L31-32: please rephrase this sentence
„up to”
„systemic infection”
„13-year-old”
„Figure 1”
„Figure 2”
L61: one
time-to-positivity (TTP)
Gram-staining
ceftriaxone
L128-133: please include the following reference on the relevance of anaerobic bacteria in bacteremia and the relevance of TTP in determining the pathogenic role of anaerobic bacteria in sepsis:
https://pubmed.ncbi.nlm.nih.gov/32247001/
Please discuss the possible therapeutic options in anaerobic infections considering the following references:
https://pubmed.ncbi.nlm.nih.gov/26620376/
Author Response
The authors should address the following concerns:
General:
the authors should check the MS for punctuation issues, Oxford-comma etc.

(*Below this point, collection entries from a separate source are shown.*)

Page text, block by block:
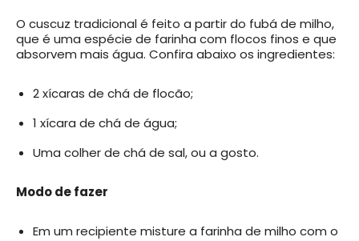
O cuscuz tradicional é feito a partir do fubá de milho,
que é uma espécie de farinha com flocos finos e que
absorvem mais água. Confira abaixo os ingredientes:
2 xícaras de chá de flocão;
1 xícara de chá de água;
Uma colher de chá de sal, ou a gosto.
Modo de fazer
Em um recipiente misture a farinha de milho com o
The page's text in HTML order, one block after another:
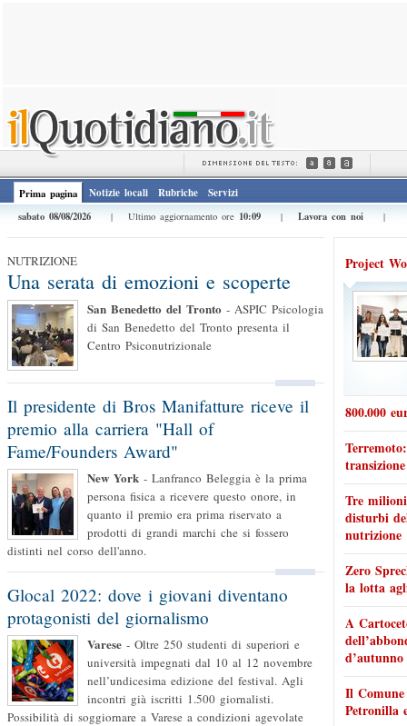
Prima pagina Notizie locali Rubriche
Servizi
sabato 08/08/2026
| Ultimo aggiornamento ore 10:09 | Lavora con noi |
NUTRIZIONE
Una serata di emozioni e scoperte
San Benedetto del Tronto - ASPIC Psicologia
di San Benedetto del Tronto presenta il
Centro Psiconutrizionale
Il presidente di Bros Manifatture riceve il
premio alla carriera "Hall of
Fame/Founders Award"
New York - Lanfranco Beleggia è la prima
persona fisica a ricevere questo onore, in
quanto il premio era prima riservato a
prodotti di grandi marchi che si fossero
distinti nel corso dell'anno.
Glocal 2022: dove i giovani diventano
protagonisti del giornalismo
Varese - Oltre 250 studenti di superiori e
università impegnati dal 10 al 12 novembre
nell’undicesima edizione del festival. Agli
incontri già iscritti 1.500 giornalisti.
Possibilità di soggiornare a Varese a condizioni agevolate
Project
800.000
Tre
disturbi
nutrizione
Zero
la lotta
A
Il
Petronilla
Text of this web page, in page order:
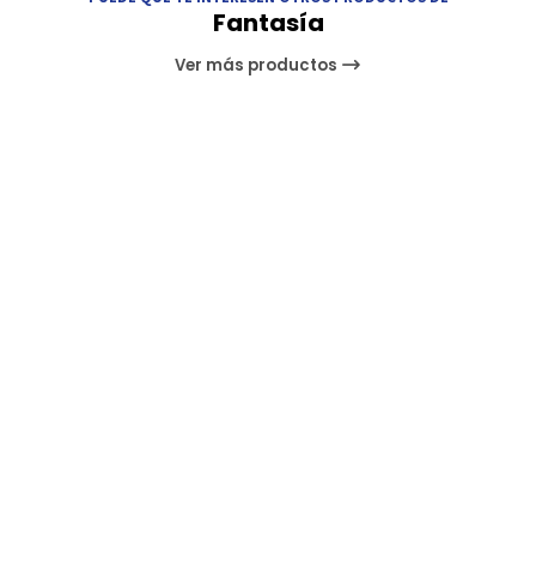
Fantasía
Ver más productos

antibiotic names, and laboratory parameters (e.g. procalcitonin) should not be capitalized
Response: We thank the reviewer for the comment and corrected accordingly.
Introduction:
can you really consider Dialister as „non-fermentative” (similar to when comparing to the distinction between fermenters and non-fermenters)? If so, please provide a reference
„non-fermentative”
Response: The reference Doan et al. 2000 described Dialister as “non-fermentative”.
L31-32: please rephrase this sentence
„up to”
„systemic infection”
„13-year-old”
„Figure 1”
„Figure 2”
Response: We thank the reviewer for the comment and corrected accordingly.
L61: one
time-to-positivity (TTP)
Gram-staining
Ceftriaxone
Response: We thank the reviewer for the comment and corrected accordingly.
L128-133: please include the following reference on the relevance of anaerobic bacteria in bacteremia and the relevance of TTP in determining the pathogenic role of anaerobic bacteria in sepsis:
https://pubmed.ncbi.nlm.nih.gov/32247001/
Response: We thank the reviewer for the reference and cited it accordingly in the discussion section of the manuscript.
Please discuss the possible therapeutic options in anaerobic infections considering the following references:
https://pubmed.ncbi.nlm.nih.gov/26620376/
Response: We thank the reviewer for the reference and cited it accordingly in the discussion section of the manuscript.